Que valor pode suportar a economia? “É muito difícil dizer e, mais do que isso, é injusto”, diz Francisco van Zeller, antigo presidente da CIP (Confederação da Indústria Portuguesa na altura e hoje Confederação Empresarial de Portugal). Apontando para a diferença entre setores e regiões, van Zeller fala numa “armadilha”. E recorda ainda que o salário mínimo comporta um efeito de arrastamento nas remunerações imediatamente a seguir, que também precisa de ser tido em conta pelas empresas.
Mesmo os 540 euros defendidos pelos patrões “é muito, porque a economia não se desenvolveu muito”. “Seria um passo razoável”, admite no entanto. Mas “ir para os 557 é um salto no escuro” e prometer 600 euros no fim da legislatura “é uma loucura sem saber quais são as condições”, frisa. Para van Zeller, o salário mínimo deve ser uma “rede de segurança” e os contratos coletivos de trabalho é que devem fixar subidas.

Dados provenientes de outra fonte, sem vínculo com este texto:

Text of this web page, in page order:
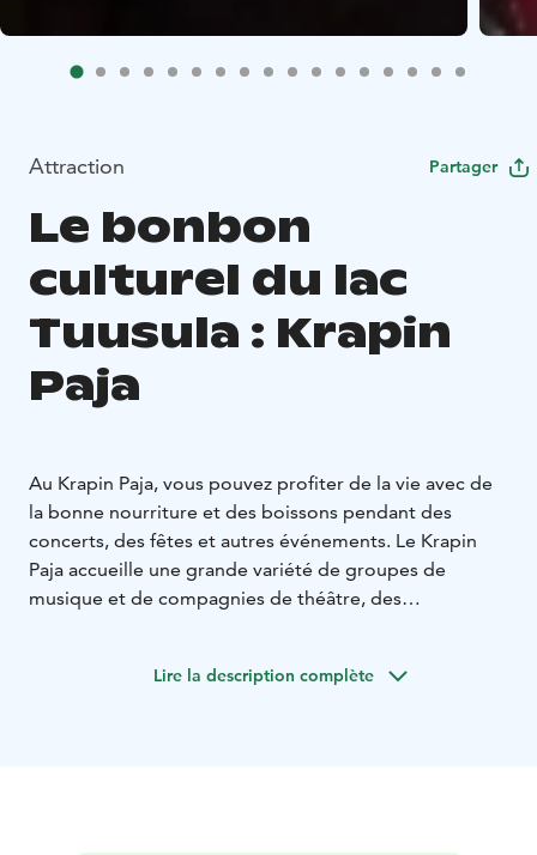
Attraction Partager
Le bonbon
culturel du lac
Tuusula : Krapin
Paja
Au Krapin Paja, vous pouvez profiter de la vie avec de
la bonne nourriture et des boissons pendant des
concerts, des fêtes et autres événements. Le Krapin
Paja accueille une grande variété de groupes de
musique et de compagnies de théâtre, des
opérateurs locaux.Lire la description complète
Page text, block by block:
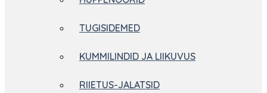
TUGISIDEMED
KUMMILINDID JA LIIKUVUS
RIIETUS-JALATSID
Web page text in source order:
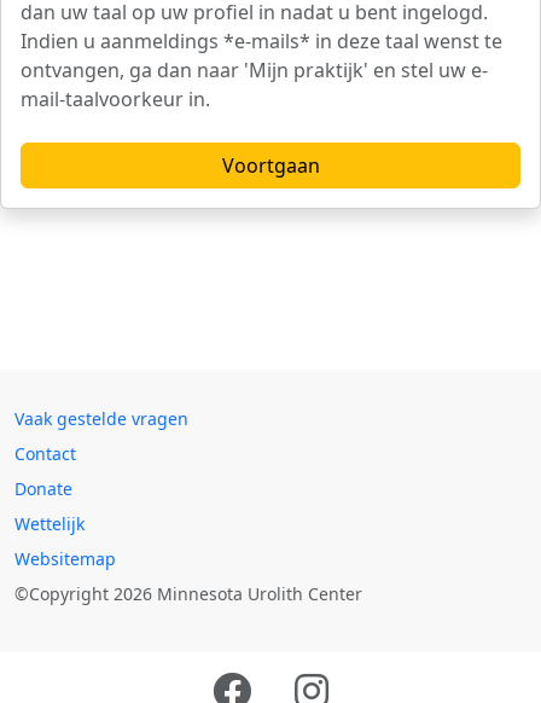
dan uw taal op uw profiel in nadat u bent ingelogd.
Indien u aanmeldings *e-mails* in deze taal wenst te
ontvangen, ga dan naar 'Mijn praktijk' en stel uw e-
mail-taalvoorkeur in.
Voortgaan
Vaak gestelde vragen
Contact
Donate
Wettelijk
Websitemap
©Copyright 2026 Minnesota Urolith Center
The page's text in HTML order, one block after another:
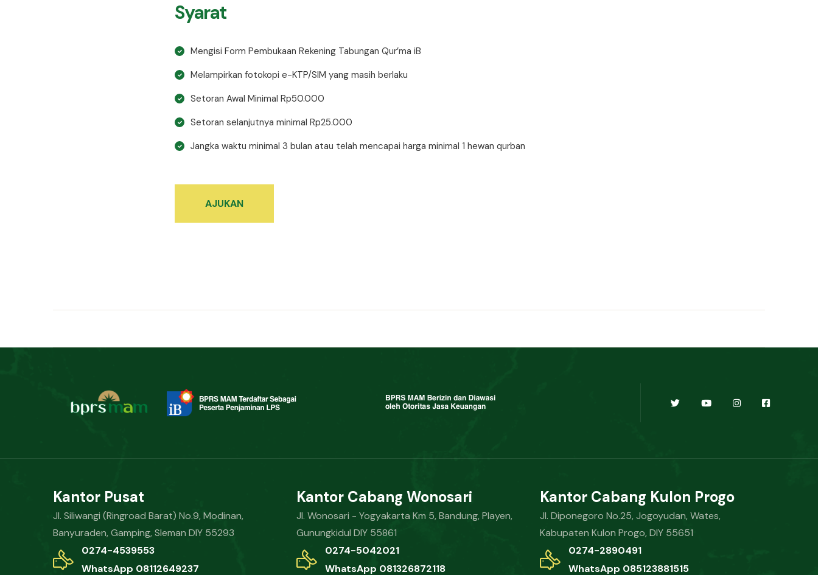
Syarat
Mengisi Form Pembukaan Rekening Tabungan Qur’ma iB
Melampirkan fotokopi e-KTP/SIM yang masih berlaku
Setoran Awal Minimal Rp50.000
Setoran selanjutnya minimal Rp25.000
Jangka waktu minimal 3 bulan atau telah mencapai harga minimal 1 hewan qurban
AJUKAN
Kantor Pusat
Jl. Siliwangi (Ringroad Barat) No.9, Modinan,
Banyuraden, Gamping, Sleman DIY 55293
0274-4539553
WhatsApp 08112649237
Kantor Cabang Wonosari
Jl. Wonosari - Yogyakarta Km 5, Bandung, Playen,
Gunungkidul DIY 55861
0274-5042021
WhatsApp 081326872118
Kantor Cabang Kulon Progo
Jl. Diponegoro No.25, Jogoyudan, Wates,
Kabupaten Kulon Progo, DIY 55651
0274-2890491
WhatsApp 085123881515
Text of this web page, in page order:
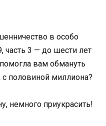
в особо
часть 3 — до шести лет
вам обмануть
половиной миллиона?
немного приукрасить!
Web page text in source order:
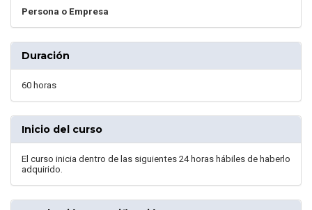
Persona o Empresa
Duración
60 horas
Inicio del curso
El curso inicia dentro de las siguientes 24 horas hábiles de haberlo
adquirido.
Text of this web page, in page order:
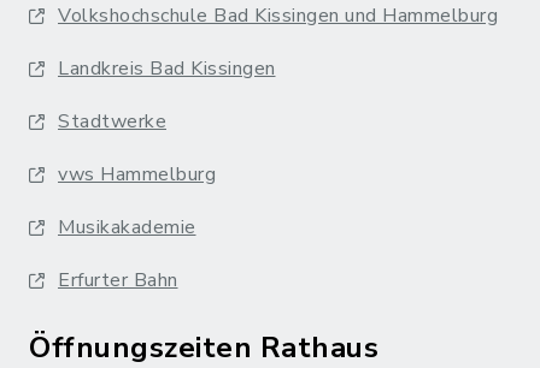
Volkshochschule Bad Kissingen und Hammelburg
Landkreis Bad Kissingen
Stadtwerke
vws Hammelburg
Musikakademie
Erfurter Bahn
Öffnungszeiten Rathaus
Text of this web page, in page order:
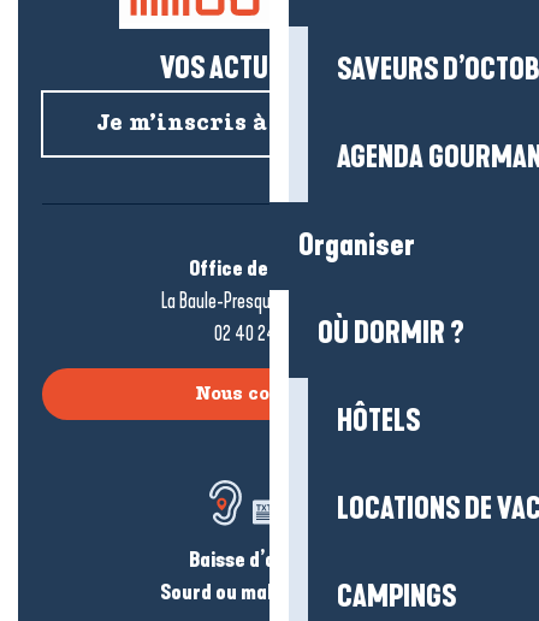
SAVEURS
AGENDA
Organiser
OÙ DORMIR ?
HÔTELS
LOCATIONS DE
CAMPINGS
VOS ACTUS SALÉES !
Je m’inscris à la newsletter
Office de tourisme
La Baule-Presqu’île de Guérande
02 40 24 34 44
Nous contacter
Baisse d’audition ?
Sourd ou malentendant ?
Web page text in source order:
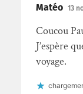
Matéo 13
Coucou
J’espère
voyage.
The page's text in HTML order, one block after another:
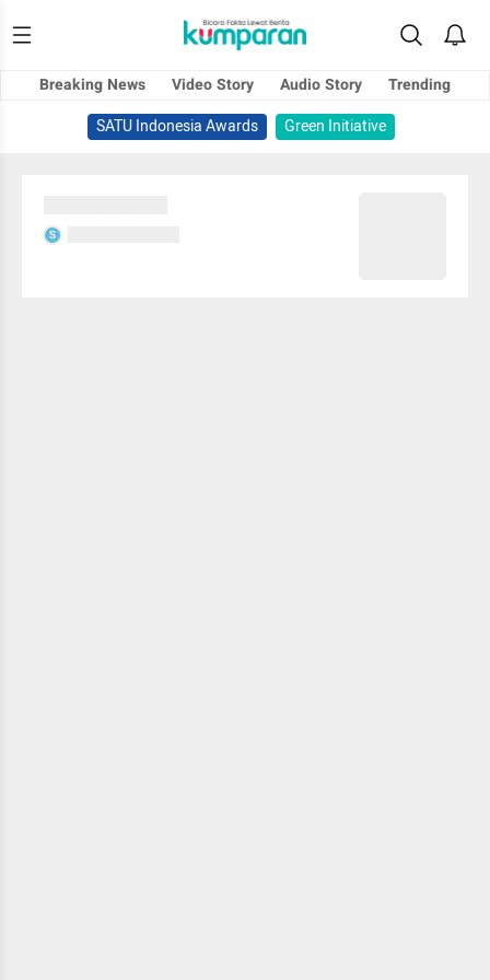
Breaking News Video Story Audio Story
Trending
SATU Indonesia Awards
Green Initiative
S
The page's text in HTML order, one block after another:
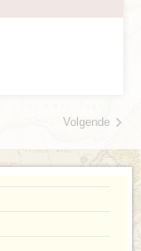
Volgende
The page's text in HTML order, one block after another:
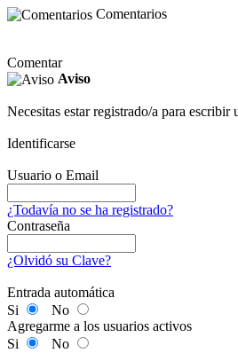
Comentarios
Comentar
Aviso
Necesitas estar registrado/a para escribir
Identificarse
Usuario o Email
¿Todavía no se ha registrado?
Contraseña
¿Olvidó su Clave?
Entrada automática
Si
No
Agregarme a los usuarios activos
Si
No
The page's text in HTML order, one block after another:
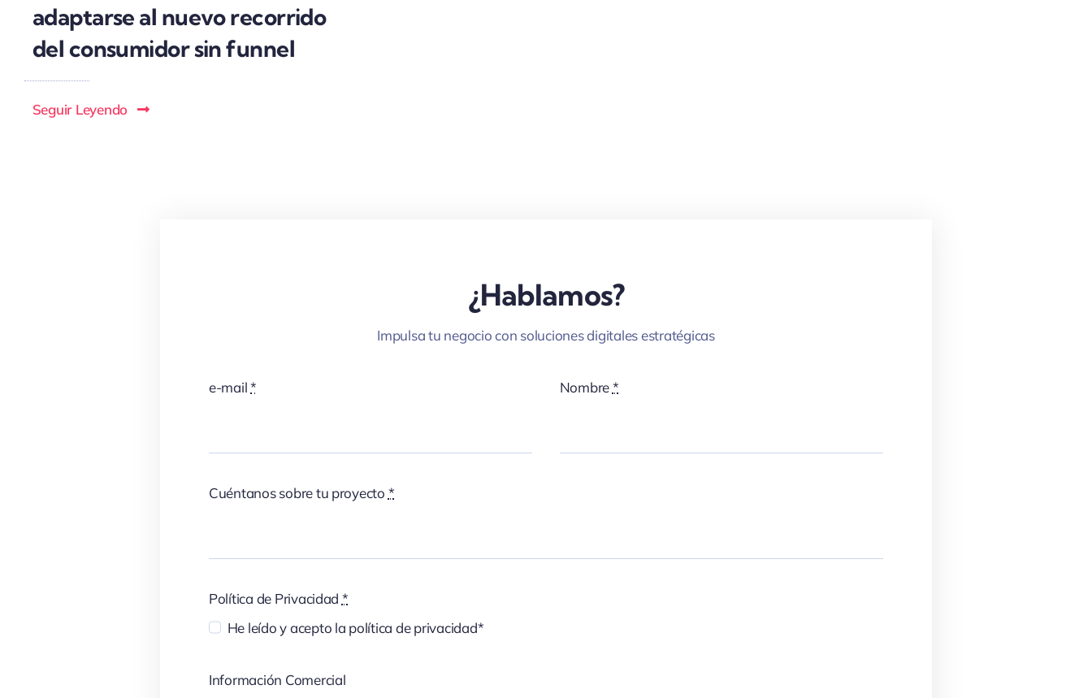
adaptarse al nuevo recorrido
del consumidor sin funnel
Seguir Leyendo
¿Hablamos?
Impulsa tu negocio con soluciones digitales estratégicas
e-mail* Nombre*
Cuéntanos sobre tu proyecto *
Política de Privacidad *
He leído y acepto la política de privacidad*
Información Comercial
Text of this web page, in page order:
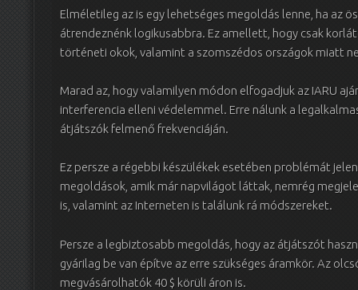
Elméletileg az is egy lehetséges megoldás lenne, ha az
átrendeznénk logikusabbra. Ez amellett, hogy csak
történeti okok, valamint a szomszédos országok miatt
Marad az, hogy valamilyen módon elfogadjuk az IARU
interferencia elleni védelemmel. Erre nálunk a
átjátszók felmenő frekvenciáján.
Ez persze a régebbi készülékek esetében problémát
megoldások, amik már napvilágot láttak, nemrég
is, valamint az Interneten is találunk rá módszereket.
Persze a legbiztosabb megoldás, hogy az átjátszót
gyárilag be van építve az erre szükséges áramkör. Az
megvásárolhatók 40 $ körüli áron is.
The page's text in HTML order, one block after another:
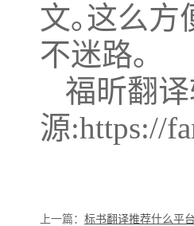
文｡这么方
不迷路｡
福昕翻
源:https://
上一篇： 标书翻译推荐什么平台
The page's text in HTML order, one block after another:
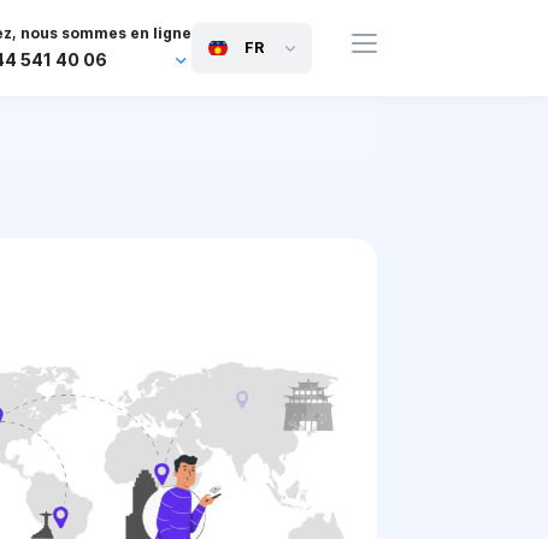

José Carlos Pinto Coelho — outro antigo líder de uma confederação patronal, neste caso a do Turismo — diz que “é evidente que o salário mínimo é baixo e deve estar ligado a outros fatores”. E acrescenta: “sendo baixo o crescimento económico, a conclusão é um pequeno ajustamento“.
Numa perspetiva diferente, Carvalho da Silva, defende que o aumento do salário mínimo — nomeadamente para os 557 euros — “é mais do que justo e necessário”. E a economia tem condições para isso, refere.
Quando o acordo de 2006 foi celebrado, Carvalho da Silva era líder da CGTP. Aquele compromisso teve “um dos efeitos mais significativos da vida da concertação social”, que se estendem até hoje, diz. “Não houve até agora nenhum debate tão profundo sobre as implicações na economia e a relação entre economia e social como esse”, diz.
"É propício utilizar o salário mínimo para campos de pedinchice.”
Mais: houve uma atenção “clara e consciente dos setores empresariais”, que deram “sinais como nunca em qualquer outro período” relativamente à importância de valorizar os salários. Mas agora, nota-se um “percurso”, acentuado pelo último Governo, de, em nome da crise, “haver uma prática de contrapartidas sucessivas aos setores patronais que não se justificam“, afirma Carvalho da Silva. “É propício utilizar o salário mínimo para campos de pedinchice que não se adequam com uma abordagem” económica e social “séria”.
Os patrões já falaram em contrapartidas mas ainda não concretizaram quais. E também van Zeller diz que para poder absorver as subidas do salário mínimo são necessárias “outras condições”.
Concertação social: antes e depois
Van Zeller acredita que a concertação social mudou muito desde os tempos em que liderava a CIP. “Há muita política metida… sempre houve, mas agora há muito mais”, afirma, apontando o dedo ao atual líder da CGTP. “Naquele tempo, conseguíamos negociar embora houvesse diferenças políticas, conversávamos e era possível”, acrescenta.
O antigo presidente da CIP deixa ainda um elogio a um dos líderes que se sentava do outro lado da mesa: João Proença, então secretário-geral da UGT. Foi ele “o pivô do último acordo” de médio prazo em torno do salário mínimo, diz. “Ele puxava para o seu lado de modo a que todos ganhassem; sem ser à custa do outro perder”, afirma. Hoje, esse papel da UGT “também se perdeu um bocadinho”.
Já João Proença entende que a central “tem tentado abrir espaço” à negociação, o que, afirma, não é fácil.
Há 10 anos, como hoje, Vieira da Silva era ministro do Trabalho e procurava um consenso em torno do salário mínimo. Van Zeller elogia o seu papel: “é o melhor que se podia ter neste instante, não acredito que em Portugal houvesse melhor”. Proença também valoriza a experiência de Vieira da Silva no cargo.
Já o atual presidente da CIP, António Saraiva, lida agora com mais dificuldades, diz Van Zeller. As outras confederações patronais “subiram muito a sua importância” e por isso Saraiva “neste instante está um pouco diluído” entre os restantes parceiros, afirma o antigo presidente.